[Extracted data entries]
——

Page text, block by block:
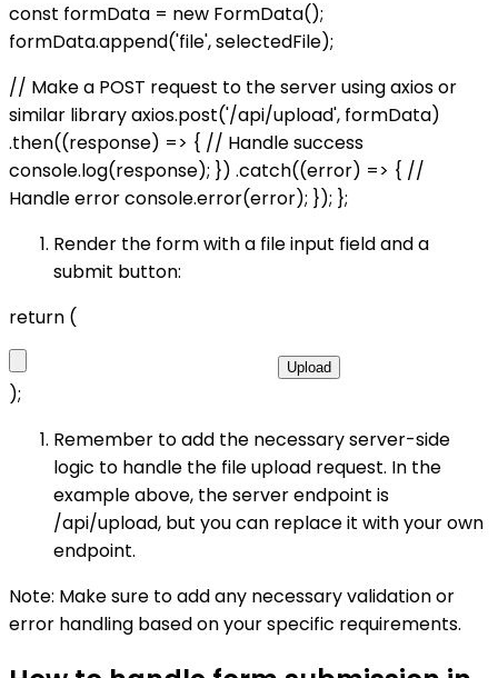
const formData = new FormData();
formData.append('file', selectedFile);
// Make a POST request to the server using axios or
similar library axios.post('/api/upload', formData)
.then((response) => { // Handle success
console.log(response); }) .catch((error) => { //
Handle error console.error(error); }); };
Render the form with a file input field and a
submit button:
return (
Upload
);
Remember to add the necessary server-side
logic to handle the file upload request. In the
example above, the server endpoint is
/api/upload, but you can replace it with your own
endpoint.
Note: Make sure to add any necessary validation or
error handling based on your specific requirements.
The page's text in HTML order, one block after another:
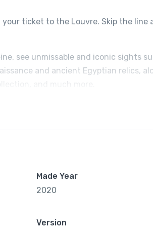
ticket to the Louvre. Skip the line
see unmissable and iconic sights
and ancient Egyptian relics,
Made Year
2020
Version
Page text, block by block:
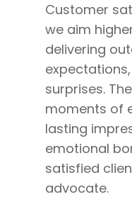
Customer
we aim
delivering
surprises.
moments of
lasting
emotional
satisfied
advocate.
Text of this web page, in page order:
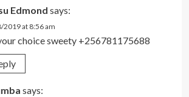
Edmond says:
2019 at 8:56 am
choice sweety +256781175688
says:
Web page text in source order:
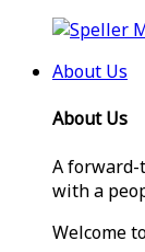
About Us
About Us
A
with a
Welcome
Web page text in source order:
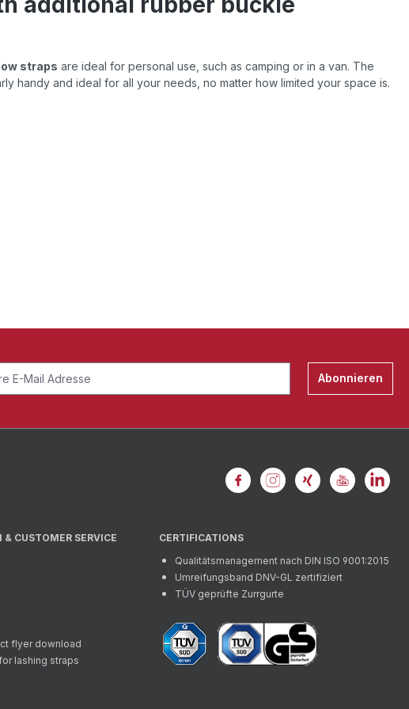
straps are ideal for personal use, such as camping or in a van. The
handy and ideal for all your needs, no matter how limited your space is.
Abonnieren
CUSTOMER SERVICE
flyer download
lashing straps
CERTIFICATIONS
Qualitätsmanagement nach DIN ISO 9001:2015
Umreifungsband DNV-GL zertifiziert
TÜV geprüfte Zurrgurte
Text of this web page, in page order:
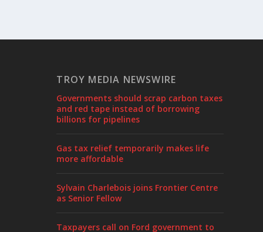
TROY MEDIA NEWSWIRE
Governments should scrap carbon taxes
and red tape instead of borrowing
billions for pipelines
Gas tax relief temporarily makes life
more affordable
Sylvain Charlebois joins Frontier Centre
as Senior Fellow
Taxpayers call on Ford government to
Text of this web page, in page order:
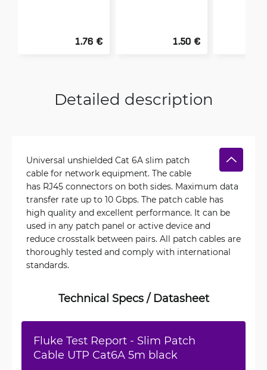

——

• **What you need to do**:
Quote all the records verbatim, dropping any pictures from your copy.

• **Response box**:
Page text, block by block:
const formData = new FormData();
formData.append('file', selectedFile);
// Make a POST request to the server using axios or
similar library axios.post('/api/upload', formData)
.then((response) => { // Handle success
console.log(response); }) .catch((error) => { //
Handle error console.error(error); }); };
Render the form with a file input field and a
submit button:
return (
Upload
);
Remember to add the necessary server-side
logic to handle the file upload request. In the
example above, the server endpoint is
/api/upload, but you can replace it with your own
endpoint.
Note: Make sure to add any necessary validation or
error handling based on your specific requirements.
The page's text in HTML order, one block after another:
ticket to the Louvre. Skip the line
see unmissable and iconic sights
and ancient Egyptian relics,
Made Year
2020
Version
Page text, block by block:
Customer
we aim
delivering
surprises.
moments of
lasting
emotional
satisfied
advocate.
Text of this web page, in page order:
Edmond says:
2019 at 8:56 am
choice sweety +256781175688
says:
Web page text in source order:
About Us
About Us
A
with a
Welcome
Web page text in source order:
straps are ideal for personal use, such as camping or in a van. The
handy and ideal for all your needs, no matter how limited your space is.
Abonnieren
CUSTOMER SERVICE
flyer download
lashing straps
CERTIFICATIONS
Qualitätsmanagement nach DIN ISO 9001:2015
Umreifungsband DNV-GL zertifiziert
TÜV geprüfte Zurrgurte
Text of this web page, in page order:
TROY MEDIA NEWSWIRE
Governments should scrap carbon taxes
and red tape instead of borrowing
billions for pipelines
Gas tax relief temporarily makes life
more affordable
Sylvain Charlebois joins Frontier Centre
as Senior Fellow
Taxpayers call on Ford government to
Text of this web page, in page order:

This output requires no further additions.